(Stored items)
=======

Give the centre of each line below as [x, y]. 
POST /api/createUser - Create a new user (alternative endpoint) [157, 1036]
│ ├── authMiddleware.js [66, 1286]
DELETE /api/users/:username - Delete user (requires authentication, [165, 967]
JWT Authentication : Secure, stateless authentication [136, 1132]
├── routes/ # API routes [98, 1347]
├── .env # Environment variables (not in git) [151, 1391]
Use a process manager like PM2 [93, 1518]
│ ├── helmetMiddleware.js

=======

- [What the task asks]:
When you reach the end of the data, retype all of it exactly.

- [Exercise result]:
Give the centre of each line below as [x, y]. 
POST /api/createUser - Create a new user (alternative endpoint) [157, 1036]
│ ├── authMiddleware.js [66, 1286]
DELETE /api/users/:username - Delete user (requires authentication, [165, 967]
JWT Authentication : Secure, stateless authentication [136, 1132]
├── routes/ # API routes [98, 1347]
├── .env # Environment variables (not in git) [151, 1391]
Use a process manager like PM2 [93, 1518]
│ ├── helmetMiddleware.js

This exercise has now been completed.